▼
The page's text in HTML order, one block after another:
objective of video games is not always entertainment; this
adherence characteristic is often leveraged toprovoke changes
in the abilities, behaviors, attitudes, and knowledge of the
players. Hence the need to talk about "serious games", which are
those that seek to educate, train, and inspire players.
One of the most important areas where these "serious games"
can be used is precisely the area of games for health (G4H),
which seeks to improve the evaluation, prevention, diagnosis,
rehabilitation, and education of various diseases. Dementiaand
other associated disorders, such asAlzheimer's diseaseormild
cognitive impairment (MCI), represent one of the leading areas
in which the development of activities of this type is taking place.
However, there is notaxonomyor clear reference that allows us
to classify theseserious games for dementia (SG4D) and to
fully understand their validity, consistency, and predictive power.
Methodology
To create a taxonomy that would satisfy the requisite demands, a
▲
**Work to be completed:** Using the entries above, give back exactly the line containing "rehabilitation, and education", the line containing "However, there is", and every line between them, and nothing else.

**Solution:**
rehabilitation, and education of various diseases. Dementiaand
other associated disorders, such asAlzheimer's diseaseormild
cognitive impairment (MCI), represent one of the leading areas
in which the development of activities of this type is taking place.
However, there is notaxonomyor clear reference that allows us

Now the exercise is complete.